Being rewarded for meeting pre-established targets for delivery of healthcare services represents a fundamental change from the traditional fee for service payment model.
A rapidly aging population and the never ending increases in healthcare costs has brought P4P to the forefront of current health care policy but pilot studies in a number of large healthcare systems have shown no cost savings due to increased administrative costs and only modest improvements in specific outcomes and increased efficiency.
Under the current fee for service model, many healthcare payers will not reimburse for efforts specific to reducing errors while allowing providers to bill for services required as a result of mistakes. It has been speculated that this model may actually reward less-safe care.
The reality is that in early studies there was shown to be very little gain in quality of care for the money spent as well as evidence suggesting the unintended consequence of avoidance of high risk patients then compensation was linked to improved outcomes.
For the most part, in the United States, professional medical societies have been marginally supportive of the pay for performance model.

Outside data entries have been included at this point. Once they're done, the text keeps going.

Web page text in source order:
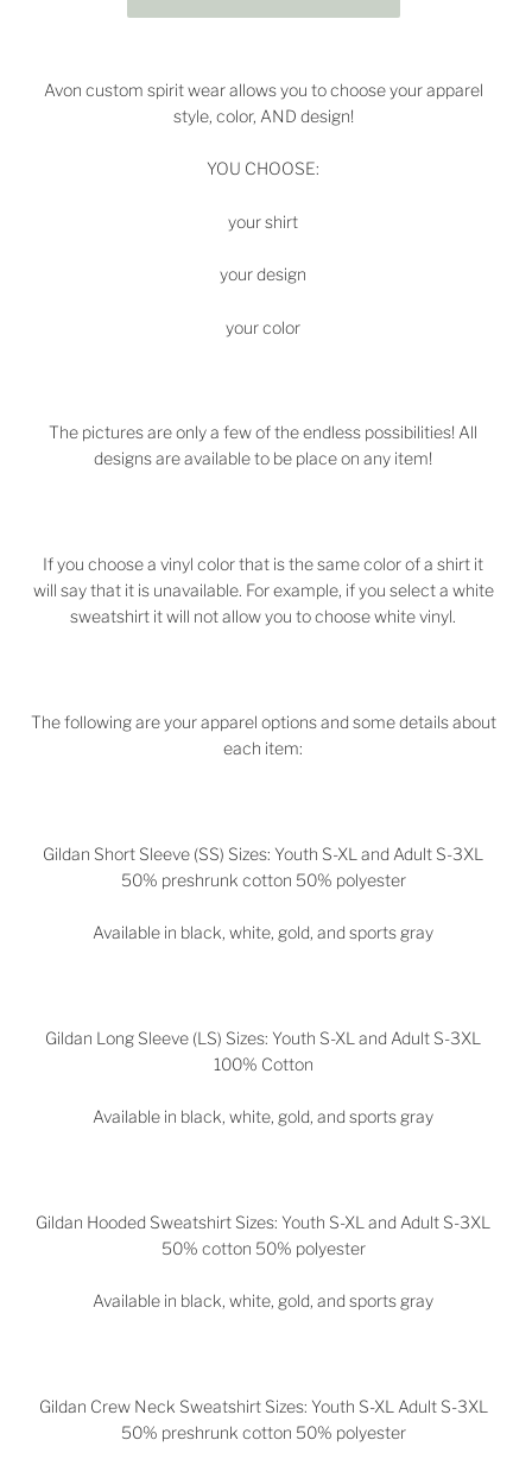
Avon custom spirit wear allows you to choose your apparel
style, color, AND design!
YOU CHOOSE:
your shirt
your design
your color
The pictures are only a few of the endless possibilities! All
designs are available to be place on any item!
If you choose a vinyl color that is the same color of a shirt it
will say that it is unavailable. For example, if you select a white
sweatshirt it will not allow you to choose white vinyl.
The following are your apparel options and some details about
each item:
Gildan Short Sleeve (SS) Sizes: Youth S-XL and Adult S-3XL
50% preshrunk cotton 50% polyester
Available in black, white, gold, and sports gray
Gildan Long Sleeve (LS) Sizes: Youth S-XL and Adult S-3XL
100% Cotton
Available in black, white, gold, and sports gray
Gildan Hooded Sweatshirt Sizes: Youth S-XL and Adult S-3XL
50% cotton 50% polyester
Available in black, white, gold, and sports gray
Gildan Crew Neck Sweatshirt Sizes: Youth S-XL Adult S-3XL
50% preshrunk cotton 50% polyester
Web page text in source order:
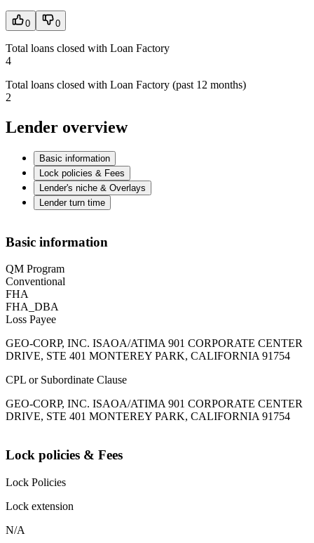
0 0
Total loans closed with Loan Factory
4
Total loans closed with Loan Factory (past 12 months)
2
Lender overview
Basic information
Lock policies & Fees
Lender's niche & Overlays
Lender turn time
Basic information
QM Program
Conventional
FHA
FHA_DBA
Loss Payee
GEO-CORP, INC. ISAOA/ATIMA 901 CORPORATE CENTER
DRIVE, STE 401 MONTEREY PARK, CALIFORNIA 91754
CPL or Subordinate Clause
GEO-CORP, INC. ISAOA/ATIMA 901 CORPORATE CENTER
DRIVE, STE 401 MONTEREY PARK, CALIFORNIA 91754
Lock policies & Fees
Lock Policies
Lock extension
N/A
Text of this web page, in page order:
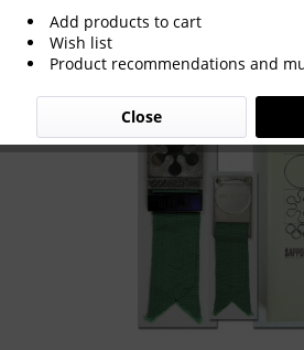
Olympic Games Sapporo
Participation badge
Add products to cart
Wish list
Product recommendations and
Close
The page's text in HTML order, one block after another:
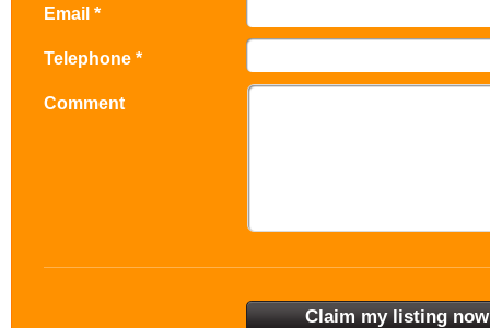
Email *
Telephone *
Comment
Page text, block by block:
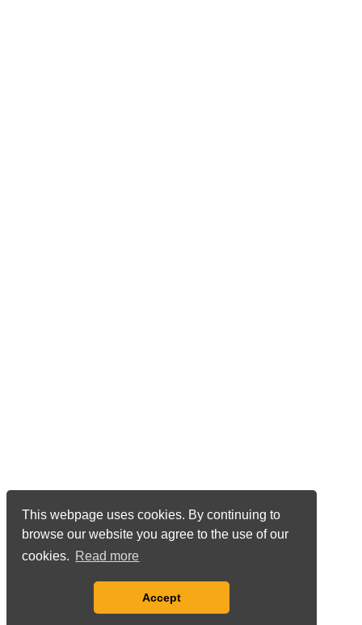
This webpage uses cookies. By continuing to
browse our website you agree to the use of our
cookies. Read more
Accept
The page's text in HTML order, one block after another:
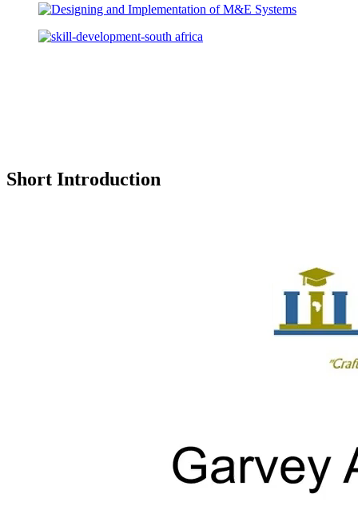
Short Introduction
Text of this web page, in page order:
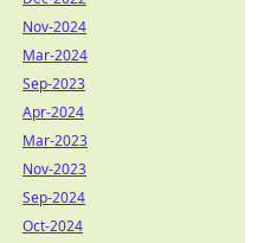
Nov-2024
Mar-2024
Sep-2023
Apr-2024
Mar-2023
Nov-2023
Sep-2024
Oct-2024
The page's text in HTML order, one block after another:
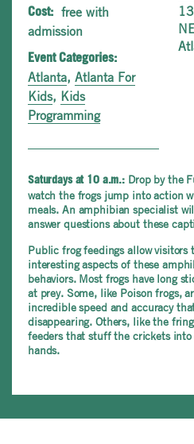
Cost:
free with
admission
Event Categories:
Atlanta, Atlanta For
Kids, Kids
Programming
Saturdays at 10 a.m.: Drop by the
watch the frogs jump into action
meals. An amphibian specialist
answer questions about these
Public frog feedings allow visitors
interesting aspects of these
behaviors. Most frogs have long
at prey. Some, like Poison frogs,
incredible speed and accuracy
disappearing. Others, like the
feeders that stuff the crickets
hands.
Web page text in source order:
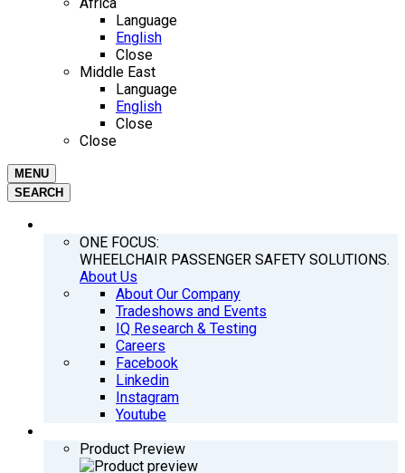
Language
English
Close
Middle East
Language
English
Close
Close
MENU
SEARCH
ONE FOCUS:
WHEELCHAIR PASSENGER SAFETY SOLUTIONS.
About Us
About Our Company
Tradeshows and Events
IQ Research & Testing
Careers
Facebook
Linkedin
Instagram
Youtube
Product Preview
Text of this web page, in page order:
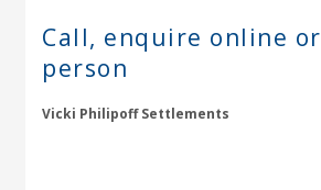
Call, enquire online or
person
Vicki Philipoff Settlements
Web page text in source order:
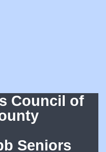
Council of
Seniors
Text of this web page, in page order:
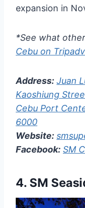
expansion in
*See what
Cebu on
Address: Juan
Kaoshiung
Cebu Port
6000
Website:
Facebook: SM
4. SM
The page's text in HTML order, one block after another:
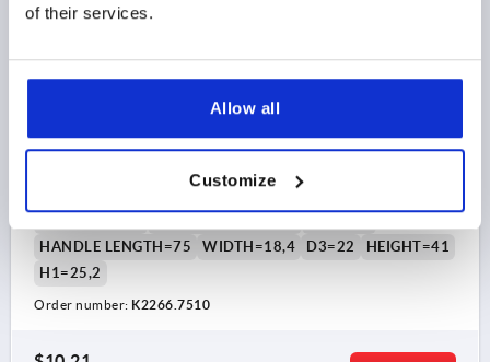
of their services.
Allow all
Customize
T-GRIP ANTISTATIC, A=75, INTERNAL THREAD D=M10,
B=18,4, H=41, FORM:K, THERMOPLASTIC BLACK
RAL9011, COMP:STEEL
HANDLE LENGTH=75
WIDTH=18,4 D3=22
HEIGHT=41
H1=25,2
Order number: K2266.7510
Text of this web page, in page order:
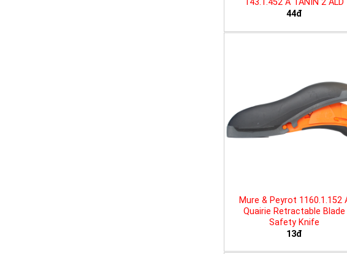
143.1.452 A TANIN 2 ALD
44đ
Mure & Peyrot 1160.1.152
Quairie Retractable Blade
Safety Knife
13đ
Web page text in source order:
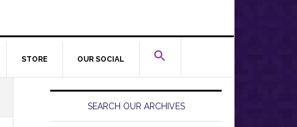
STORE OUR SOCIAL
Primary
SidebarSEARCH OUR ARCHIVES
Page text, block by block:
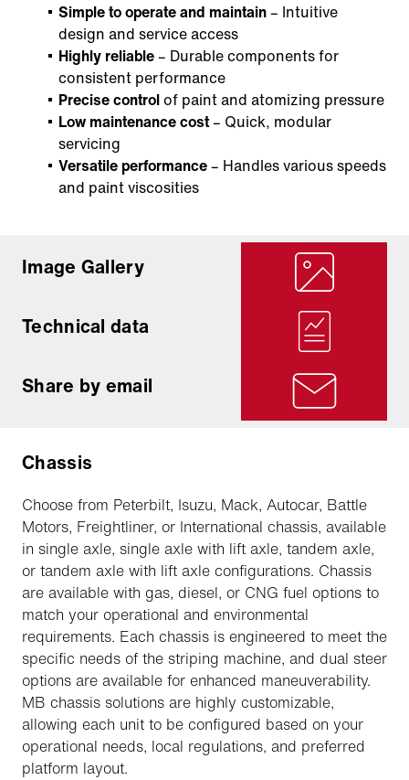
Simple to operate and maintain– Intuitive
design and service access
Highly reliable– Durable components for
consistent performance
Precise controlof paint and atomizing pressure
Low maintenance cost– Quick, modular
servicing
Versatile performance– Handles various speeds
and paint viscosities
Image Gallery
Technical data
Share by email
Chassis
Choose from Peterbilt, Isuzu, Mack, Autocar, Battle
Motors, Freightliner, or International chassis, available
in single axle, single axle with lift axle, tandem axle,
or tandem axle with lift axle configurations. Chassis
are available with gas, diesel, or CNG fuel options to
match your operational and environmental
requirements. Each chassis is engineered to meet the
specific needs of the striping machine, and dual steer
options are available for enhanced maneuverability.
MB chassis solutions are highly customizable,
allowing each unit to be configured based on your
operational needs, local regulations, and preferred
platform layout.
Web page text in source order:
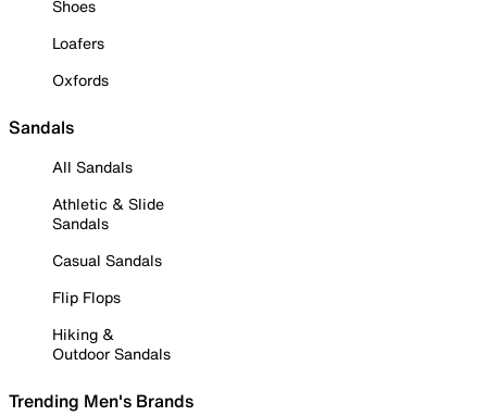
Shoes
Loafers
Oxfords
Sandals
All Sandals
Athletic & Slide
Sandals
Casual Sandals
Flip Flops
Hiking &
Outdoor Sandals
Trending Men's Brands
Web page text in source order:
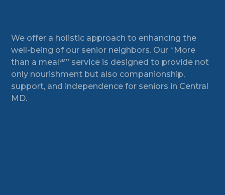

While the AMA has published detailed guidelines for implementing P4P programs many other professional organizations have expressed skepticism. “…multitude of organizational, technical, legal and ethical challenges…”, “unintended adverse consequence for sicker and non-compliant patients’, must target not only care for specific diseases but also care that addresses multiple, concurrent illnesses and tested among vulnerable older adults”, “current P4P standards represent a misaligned incentive system, encouraging diagnostic tests over thoughtful and skilled patient care.”
CMS currently has several P4P demonstration projects underway which have shown only moderate impact on quality of care and sometimes significant increases in administrative costs. CMS has also proposed eliminating payments when negative consequences occur and other private health payers are considering taking the same steps.
These disincentives may prove to be powerful incentives for healthcare providers to dismiss or refuse to accept patients whose outcome measures fall below quality standards and ultimately worsen the provider’s assessment.
The jury seems still to be out on the future of P4P but it appears obvious that whatever standards are eventually adopted will need to address a number of problems that have yet to be solved.